FIG. 1 is a connection diagram showing a photoelectric switch according to an embodiment of the present invention.

FIG. 2 is a connection diagram showing a photoelectric switch of a conventional device.

FIG. 3 is a waveform diagram of a main part of the photoelectric switch of FIG.

[Explanation of symbols]

3 ... Light emitting element, 4 ... Light receiving element, 6a, 6b, 6c ... Comparator, 8 ... Self-diagnosis circuit, 11 ... Delay circuit, 12 ... Storage circuit,
13 ... Selection circuit, 14 ... Power holding circuit.

Claims (1)

[Scope of utility model registration request] 1. A light-receiving element for receiving an optical signal emitted from a pulse-lighted light-emitting element and converting it into an electric signal, a first comparator for discriminating an output of the light-receiving element at a predetermined level, and outputting the first comparator.

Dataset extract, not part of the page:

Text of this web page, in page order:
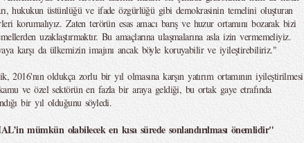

A second comparator having a discrimination level higher than that of the first comparator, a third comparator having a discrimination level lower than that of the first comparator, and an input to the light receiving element according to outputs of the second and third comparators. In a photoelectric switch including a self-diagnosis circuit that diagnoses and outputs the result, and a semiconductor switch element that is on / off controlled by the output of the first comparator, a storage circuit that stores the output of the self-diagnosis circuit, The output of the first comparator and the output of the memory circuit are used as inputs, and either of these inputs is selected according to the presence or absence of a power supply voltage. A selection circuit for outputting to a conductor switching element, a storage circuit for supplying power to the storage circuit, the selection circuit, and a semiconductor switching element when the power supply is cut off are provided, and the selection circuit for the storage circuit when the power supply is cut off. A photoelectric switch characterized by outputting stored contents to a semiconductor switch element.